Magee v. Coca-Cola Refreshments USA, Inc., 2016 WL 4363306, at *5 (5th Cir. Aug. 15, 2016).
Last month the Fifth Circuit confirmed a lower court decision finding that vending machines were not public accommodations and that by themselves they are not required to be accessible. The reasoning was very similar to that in the Netflix and Target cases from the Ninth Circuit. Like the Fifth Circuit, the Ninth Circuit found that a “public accommodation” means a physical store or similar facility where one buys goods or services. A website (in Netflix) or a vending machine (in Magee) might be a service of a public accommodation, in which case the public accommodation may be required to make it accessible. By itself, however, a website or vending machine is not a public accommodation. Standing alone it is not required to be accessible because it is simply not covered by the ADA.

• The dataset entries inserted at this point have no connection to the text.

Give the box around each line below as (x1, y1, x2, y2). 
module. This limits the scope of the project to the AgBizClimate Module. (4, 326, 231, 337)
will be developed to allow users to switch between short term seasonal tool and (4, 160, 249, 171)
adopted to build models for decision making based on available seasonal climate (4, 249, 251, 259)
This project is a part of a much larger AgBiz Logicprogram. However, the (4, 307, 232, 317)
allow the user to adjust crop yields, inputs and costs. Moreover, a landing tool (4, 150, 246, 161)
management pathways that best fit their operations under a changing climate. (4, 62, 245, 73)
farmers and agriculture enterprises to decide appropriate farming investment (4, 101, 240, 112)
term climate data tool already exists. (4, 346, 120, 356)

The same kind of argument led to a similar result in Am. Ass’n of People with Disabilities v. Harris, 647 F.3d 1093 (11th Cir. 2011). The issue in Harris was whether voting machines were required to be accessible. The Court found they were not because the machines themselves were not public accommodations.
A completely different view appears in cases like Carparts Distribution Ctr., Inc. v. Auto. Wholesaler’s Ass’n of New England, Inc., 37 F.3d 12 (1st Cir. 1994) that focus less on the definition of public accommodation and more on the notion that goods and services should be accessible. These courts tend to view a distinction based on how goods or services may be purchased as irrational. Buying on the web or by phone shouldn’t be any different than buying in a physical store, at least with respect to accessibility. Carparts was a pre-internet case dealing with telephone transactions, but it resembles recent cases like Scribd that make the same argument.
The position of the Department of Justice lines up with that of the First Circuit in Carparts, even though its regulatory definitions of words like “facility” would seem to support McGee. At the end of the day though the day the courts will decide just what the ADA covers.
What we see in the contrast between McGee and Carparts is competing views of the ADA, with McGee representing courts who believe Congress applied the ADA only to public accommodations because it is focused on physical accessibility, while Carparts reflects the views of those courts and the Department of Justice who see the ADA as a broad mandate for accessibility regardless of its specific language. These views cannot be reconciled, and while the question of internet accessibility tends to dominate today’s discussion of the ADA, it is worthwhile to remember that cases about vending machines and telephone services will also help define the law in individual circuits – at least until the Supreme Court is finally given a chance to weigh in on the subject.